▶ **Problem requirements**
The listing below should be printed again word for word, without any images.

▶ **Exercise materials**

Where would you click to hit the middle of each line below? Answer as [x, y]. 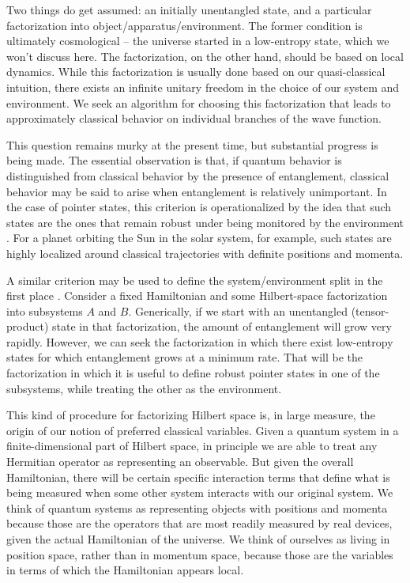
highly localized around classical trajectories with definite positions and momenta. [205, 253]
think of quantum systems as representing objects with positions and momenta [197, 507]
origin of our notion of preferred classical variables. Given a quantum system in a [203, 430]
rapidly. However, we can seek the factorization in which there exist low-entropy [200, 341]
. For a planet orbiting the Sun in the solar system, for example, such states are [199, 238]
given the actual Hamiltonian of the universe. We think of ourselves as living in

▶ **Problem solution**
Where would you click to hit the middle of each line below? Answer as [x, y]. 
highly localized around classical trajectories with definite positions and momenta. [205, 253]
think of quantum systems as representing objects with positions and momenta [197, 507]
origin of our notion of preferred classical variables. Given a quantum system in a [203, 430]
rapidly. However, we can seek the factorization in which there exist low-entropy [200, 341]
. For a planet orbiting the Sun in the solar system, for example, such states are [199, 238]
given the actual Hamiltonian of the universe. We think of ourselves as living in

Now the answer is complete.